Defines functions groupAddAssign

Documented in groupAddAssign

#' Add animals to an existing breeding group or forms groups:
#'
## Copyright(c) 2017-2020 R. Mark Sharp
## This file is part of nprcgenekeepr
#' Part of Group Formation
#'
#' @description{
#' \code{groupAddAssign} finds the largest group that can be formed by adding
#' unrelated animals from a set of candidate IDs to an existing group, to a new
#' group it has formed from a set of candidate IDs or if more than 1 group
#' is desired, it finds the set of groups with the largest average size.
#'
#' The function implements a maximal independent set (MIS) algorithm to find
#' groups of unrelated animals. A set of animals may have many different MISs of
#' varying sizes, and finding the largest would require traversing all possible
#' combinations of animals. Since this could be very time consuming, this
#' algorithm produces a random sample of the possible MISs, and selects from
#' these.
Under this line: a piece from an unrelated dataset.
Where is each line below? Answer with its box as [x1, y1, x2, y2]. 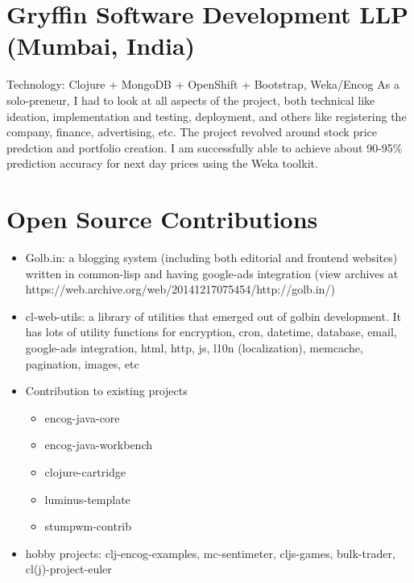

The size of the random sample is determined by the specified number
#' of iterations.
#' }
#'
#' @return A list with list items \code{group}, \code{score} and optionally
#' \code{groupKin}.
#' The list item \code{group} contains a list of the best group(s) produced
#' during the simulation.
#' The list item \code{score} provides the score associated with the group(s).
#' The list item \code{groupKin} contains the subset of the kinship matrix
#' that is specific for each group formed.
#'
#' @examples
#' \donttest{
#' library(nprcgenekeepr)
#' examplePedigree <- nprcgenekeepr::examplePedigree
#' breederPed <- qcStudbook(examplePedigree, minParentAge = 2,
#'                         reportChanges = FALSE,
#'                         reportErrors = FALSE)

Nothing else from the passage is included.